■ **HOW TO COMPLETE THIS TASK**:
Repeat the entries below exactly. Begin with the first line and end with the line that contains "the delivery of".
◇ ◇ ◇ ◇
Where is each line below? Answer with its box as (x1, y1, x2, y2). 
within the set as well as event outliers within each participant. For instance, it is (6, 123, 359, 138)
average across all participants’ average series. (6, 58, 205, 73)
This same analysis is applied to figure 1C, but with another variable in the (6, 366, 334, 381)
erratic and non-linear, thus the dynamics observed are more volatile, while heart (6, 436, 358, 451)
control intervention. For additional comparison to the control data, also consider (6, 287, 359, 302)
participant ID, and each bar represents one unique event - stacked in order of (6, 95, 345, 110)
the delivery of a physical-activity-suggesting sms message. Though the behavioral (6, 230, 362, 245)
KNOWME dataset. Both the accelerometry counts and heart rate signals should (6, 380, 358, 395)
◇ ◇ ◇ ◇
■ **ANSWER SPACE**:
Where is each line below? Answer with its box as (x1, y1, x2, y2). 
within the set as well as event outliers within each participant. For instance, it is (6, 123, 359, 138)
average across all participants’ average series. (6, 58, 205, 73)
This same analysis is applied to figure 1C, but with another variable in the (6, 366, 334, 381)
erratic and non-linear, thus the dynamics observed are more volatile, while heart (6, 436, 358, 451)
control intervention. For additional comparison to the control data, also consider (6, 287, 359, 302)
participant ID, and each bar represents one unique event - stacked in order of (6, 95, 345, 110)
the delivery of a physical-activity-suggesting sms message. Though the behavioral (6, 230, 362, 245)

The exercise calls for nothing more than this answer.